Babesiosis

Abstract

Babesiosis is caused by intraerythrocytic protozoan parasites that are transmitted by ticks, or less commonly through blood transfusion or transplacentally. Human babesiosis was first recognized in a splenectomized patient in Europe but most cases have been reported from the northeastern and upper midwestern United States in people with an intact spleen and no history of immune impairment. Cases are reported in Asia, Africa, Australia, Europe, and South America. Babesiosis shares many clinical features with malaria and can be fatal, particularly in the elderly and the immunocompromised.

Keywords: Apicomplexa; Babesia microti; Babesiosis; Erythrocyte; Protozoan; Tick; Transfusion.

Figure 1. Transmission of Babesia microti by the Ixodes scapularis tick

Adult female ticks lay eggs in the spring (first year, top left panel). Larvae hatch in the early summer and become infected with B. microti (red circle) as they take a blood meal from infected white-footed mice (Peromyscus leucopus) in late summer. White-footed mice are the primary reservoir host, but other small rodents may carry B. microti. Larvae molt to nymphs the following spring (second year, bottom left panel). When infected nymphs feed on mice or humans in late spring or early summer, these hosts may become infected. Humans are incidental hosts. In the fall, nymphs molt to adults that feed on white-tailed deer (Odocoileus virginianus) but rarely on humans. White-tailed deer do not become infected with B. microti but amplify the tick population by providing a blood meal for adult ticks. The following spring, adult female ticks lay eggs and the cycle is repeated. B. microti are obligate parasites of erythrocytes and typically are visualized on a Giemsa stained thin blood smear (see inset).^- The inset panels from left to right show a ring form with a non-staining vacuole surrounded by cytoplasm (in blue) and a small nucleus (in purple), an amoeboid form, a tetrad (also referred to as Maltese Cross), and an extracellular form. From Vannier E, Krause PJ. Human babesiosis. New Engl J Med 2012;366:2397-407 (reference 2).
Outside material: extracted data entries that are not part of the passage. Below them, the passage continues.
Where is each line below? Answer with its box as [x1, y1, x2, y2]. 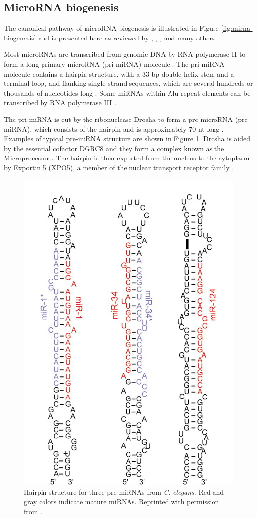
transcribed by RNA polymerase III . [4, 97, 116, 108]
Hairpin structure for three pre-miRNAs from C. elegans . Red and [24, 486, 224, 497]
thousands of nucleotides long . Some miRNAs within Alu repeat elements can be [4, 87, 251, 98]
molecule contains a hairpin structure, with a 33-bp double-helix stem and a [4, 68, 234, 79]
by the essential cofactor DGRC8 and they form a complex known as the [4, 143, 224, 153]
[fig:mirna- [221, 23, 253, 33]
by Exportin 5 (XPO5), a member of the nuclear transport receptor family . [4, 162, 234, 172]
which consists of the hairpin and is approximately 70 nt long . [34, 123, 224, 134]

Figure 2. Geographic distribution of human cases of babesiosis in the United States

Babesiosis became a nationally notifiable condition in January 2011. As of 2012, babesiosis is reportable in 22 states and the District of Columbia. The figure shows the incidence of babesiosis (number of cases per 100,000 persons) by county of residence in 2012. Human babesiosis caused by B. microti has long been reported from the Northeast, particularly from Massachusetts to New Jersey, and recently became endemic in northern New England (Maine and New Hampshire) and in the northern Mid-Atlantic States (from Pennsylvania to Maryland). B. microti also causes disease in the upper Midwest, particularly in Wisconsin and Minnesota. B. duncani has been the etiologic agent along the northwest Pacific Coast. Cases of B. divergens-like infection have been reported from Washington State, Kentucky and Missouri. Adapted from Centers for Disease Control and Prevention (http://www.cdc.gov/parasites/babesiosis/data-statistics.html).

Figure 3. Algorithm for diagnosis of human babesiosis caused by Babesia microti

The laboratory diagnosis of babesiosis should only be initiated for patients who are at risk of infection and for whom there is strong suspicion of infection.^, Laboratory testing is required for definitive diagnosis of babesiosis. From Vannier E, Krause PJ. Human babesiosis. New Engl J Med 2012;366:2397-407 (reference 2).